(Zn)MgAl Hydrotalcite-Based Composite Oxide Nanostructures for Propane Dehydrogenation

Different amounts of Zn contained MgAl-layered double hydrotalcites topologically transformed into mixed oxide (xZn-O) nanomaterials through calcination at a high temperature. The degree of polymerization and reducibility of ZnO_x species have been systematically investigated, as they are closely linked to the activity of propane dehydrogenation (PDH). For the xZn-O (x < 25%) catalysts, highly dispersed Zn species dominate owning to the strong lattice confinement effect of MgAl_xO_y supports.
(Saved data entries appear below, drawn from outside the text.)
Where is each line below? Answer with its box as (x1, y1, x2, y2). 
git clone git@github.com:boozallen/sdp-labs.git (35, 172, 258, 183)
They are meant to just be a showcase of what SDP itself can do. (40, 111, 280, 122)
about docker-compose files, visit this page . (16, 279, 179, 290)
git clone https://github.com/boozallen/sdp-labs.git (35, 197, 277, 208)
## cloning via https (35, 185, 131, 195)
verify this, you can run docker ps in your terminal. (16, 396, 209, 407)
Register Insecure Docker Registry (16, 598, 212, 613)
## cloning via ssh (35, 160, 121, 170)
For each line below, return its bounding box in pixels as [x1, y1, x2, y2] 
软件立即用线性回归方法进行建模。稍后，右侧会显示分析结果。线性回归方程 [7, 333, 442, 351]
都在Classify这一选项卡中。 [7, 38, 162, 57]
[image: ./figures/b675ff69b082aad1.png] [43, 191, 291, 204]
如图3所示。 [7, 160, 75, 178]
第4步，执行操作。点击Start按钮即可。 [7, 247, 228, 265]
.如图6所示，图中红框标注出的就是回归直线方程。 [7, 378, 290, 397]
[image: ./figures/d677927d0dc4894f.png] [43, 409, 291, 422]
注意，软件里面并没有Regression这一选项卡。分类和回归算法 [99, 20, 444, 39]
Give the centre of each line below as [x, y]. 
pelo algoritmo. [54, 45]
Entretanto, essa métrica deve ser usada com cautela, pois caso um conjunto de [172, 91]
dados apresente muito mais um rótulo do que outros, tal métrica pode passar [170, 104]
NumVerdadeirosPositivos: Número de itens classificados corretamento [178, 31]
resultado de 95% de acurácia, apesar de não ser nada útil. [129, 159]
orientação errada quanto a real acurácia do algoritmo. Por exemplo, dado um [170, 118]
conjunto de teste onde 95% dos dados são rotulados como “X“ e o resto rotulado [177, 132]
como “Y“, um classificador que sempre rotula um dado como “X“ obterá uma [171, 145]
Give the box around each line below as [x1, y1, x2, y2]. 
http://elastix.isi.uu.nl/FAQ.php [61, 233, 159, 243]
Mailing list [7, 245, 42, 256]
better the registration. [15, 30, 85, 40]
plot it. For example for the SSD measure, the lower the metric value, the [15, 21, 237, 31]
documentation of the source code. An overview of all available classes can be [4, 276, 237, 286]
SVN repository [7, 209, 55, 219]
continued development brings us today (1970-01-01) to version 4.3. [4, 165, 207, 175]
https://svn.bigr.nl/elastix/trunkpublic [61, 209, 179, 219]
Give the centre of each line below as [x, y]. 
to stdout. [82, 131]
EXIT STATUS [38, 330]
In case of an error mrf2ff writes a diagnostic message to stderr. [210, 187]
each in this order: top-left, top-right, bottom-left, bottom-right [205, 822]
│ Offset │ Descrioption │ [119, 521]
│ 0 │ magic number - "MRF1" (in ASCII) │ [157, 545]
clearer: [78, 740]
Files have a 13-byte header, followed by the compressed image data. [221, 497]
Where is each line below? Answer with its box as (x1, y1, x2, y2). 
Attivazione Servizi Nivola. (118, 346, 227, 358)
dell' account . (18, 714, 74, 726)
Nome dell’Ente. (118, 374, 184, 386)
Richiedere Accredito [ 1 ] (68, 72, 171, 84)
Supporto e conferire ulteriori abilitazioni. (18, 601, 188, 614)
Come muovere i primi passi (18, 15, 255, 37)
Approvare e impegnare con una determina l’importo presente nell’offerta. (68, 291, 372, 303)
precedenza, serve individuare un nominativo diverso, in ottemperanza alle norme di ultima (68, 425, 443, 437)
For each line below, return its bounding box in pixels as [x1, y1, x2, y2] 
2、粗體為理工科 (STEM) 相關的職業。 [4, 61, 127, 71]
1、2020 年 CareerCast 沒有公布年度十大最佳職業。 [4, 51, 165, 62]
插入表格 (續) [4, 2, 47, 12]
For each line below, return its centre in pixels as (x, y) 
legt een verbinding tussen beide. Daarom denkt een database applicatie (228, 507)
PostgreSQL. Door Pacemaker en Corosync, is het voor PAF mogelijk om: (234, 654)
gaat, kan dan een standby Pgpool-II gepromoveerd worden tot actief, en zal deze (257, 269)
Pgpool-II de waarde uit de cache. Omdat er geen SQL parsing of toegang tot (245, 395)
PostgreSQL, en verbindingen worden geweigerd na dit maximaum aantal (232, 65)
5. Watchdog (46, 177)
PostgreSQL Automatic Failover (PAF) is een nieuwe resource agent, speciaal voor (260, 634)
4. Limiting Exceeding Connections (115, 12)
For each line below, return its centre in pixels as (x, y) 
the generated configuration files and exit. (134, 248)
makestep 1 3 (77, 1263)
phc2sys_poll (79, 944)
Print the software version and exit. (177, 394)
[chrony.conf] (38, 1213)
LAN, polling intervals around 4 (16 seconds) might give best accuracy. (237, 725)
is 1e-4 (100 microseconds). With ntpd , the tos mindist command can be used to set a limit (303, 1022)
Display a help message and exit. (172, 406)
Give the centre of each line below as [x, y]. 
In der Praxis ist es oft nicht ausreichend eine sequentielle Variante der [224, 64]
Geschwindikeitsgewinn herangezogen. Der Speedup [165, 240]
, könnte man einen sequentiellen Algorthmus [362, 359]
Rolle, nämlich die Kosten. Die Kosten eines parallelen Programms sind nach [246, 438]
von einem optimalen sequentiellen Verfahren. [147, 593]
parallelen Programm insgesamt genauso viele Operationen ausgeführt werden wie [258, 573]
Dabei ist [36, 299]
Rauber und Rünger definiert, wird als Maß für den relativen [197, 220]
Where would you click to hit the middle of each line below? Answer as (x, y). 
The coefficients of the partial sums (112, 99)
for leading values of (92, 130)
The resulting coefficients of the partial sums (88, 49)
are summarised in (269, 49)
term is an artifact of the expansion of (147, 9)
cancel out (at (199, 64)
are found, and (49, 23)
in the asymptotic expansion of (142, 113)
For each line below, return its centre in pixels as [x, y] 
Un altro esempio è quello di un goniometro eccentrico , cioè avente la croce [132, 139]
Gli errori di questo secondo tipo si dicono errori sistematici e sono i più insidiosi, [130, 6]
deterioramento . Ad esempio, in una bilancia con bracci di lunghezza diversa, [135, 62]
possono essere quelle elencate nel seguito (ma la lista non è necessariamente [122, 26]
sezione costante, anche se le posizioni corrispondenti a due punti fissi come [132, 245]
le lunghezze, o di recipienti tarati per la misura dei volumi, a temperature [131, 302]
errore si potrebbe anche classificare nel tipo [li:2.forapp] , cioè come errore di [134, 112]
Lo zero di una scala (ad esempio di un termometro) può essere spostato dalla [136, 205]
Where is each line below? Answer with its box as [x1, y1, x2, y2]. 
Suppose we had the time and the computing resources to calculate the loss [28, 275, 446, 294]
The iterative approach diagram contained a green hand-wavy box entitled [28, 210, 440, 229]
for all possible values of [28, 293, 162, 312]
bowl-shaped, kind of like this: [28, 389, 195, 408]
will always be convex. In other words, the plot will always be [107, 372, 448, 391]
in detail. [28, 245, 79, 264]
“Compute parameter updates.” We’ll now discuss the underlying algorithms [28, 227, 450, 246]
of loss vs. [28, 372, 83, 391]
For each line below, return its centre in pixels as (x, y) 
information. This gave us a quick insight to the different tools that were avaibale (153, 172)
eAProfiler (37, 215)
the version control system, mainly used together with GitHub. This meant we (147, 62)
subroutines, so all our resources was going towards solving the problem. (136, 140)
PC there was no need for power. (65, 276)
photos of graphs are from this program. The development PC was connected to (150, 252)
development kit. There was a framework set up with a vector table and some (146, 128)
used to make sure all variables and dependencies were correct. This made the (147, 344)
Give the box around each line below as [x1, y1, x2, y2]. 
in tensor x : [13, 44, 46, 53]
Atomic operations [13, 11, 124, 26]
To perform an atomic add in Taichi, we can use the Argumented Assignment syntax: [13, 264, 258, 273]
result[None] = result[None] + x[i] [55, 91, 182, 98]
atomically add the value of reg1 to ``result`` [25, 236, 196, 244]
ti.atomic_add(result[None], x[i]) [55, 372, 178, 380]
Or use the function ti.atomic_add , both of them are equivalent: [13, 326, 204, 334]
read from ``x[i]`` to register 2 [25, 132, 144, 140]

These catalysts exhibit a high turnover frequency (TOF) value, 93% propylene selectivity, and a slow increase in C₃H₈ conversion due to their strong resistance to over reduction. With an increase in Zn content, surface-supported ZnO nanoparticles and bulk ZnO crystal species emerge. Based on the results of characterization and calculation, as the degree of polymerization of the ZnO_x species increases, they become more easily reduced, and the activation energy for C₃H₆ formation decreases, suggesting that the coordinatively unsaturated ZnO_x species nearby oxygen vacancies are the active sites for PDH. However, these also lead to a decrease in C₃H₆ selectivity and an increase in coke selectivity (deactivation constant). Therefore, the appropriate degree of polymerization and reducibility of ZnO_x species is critical for achieving efficient catalytic PDH.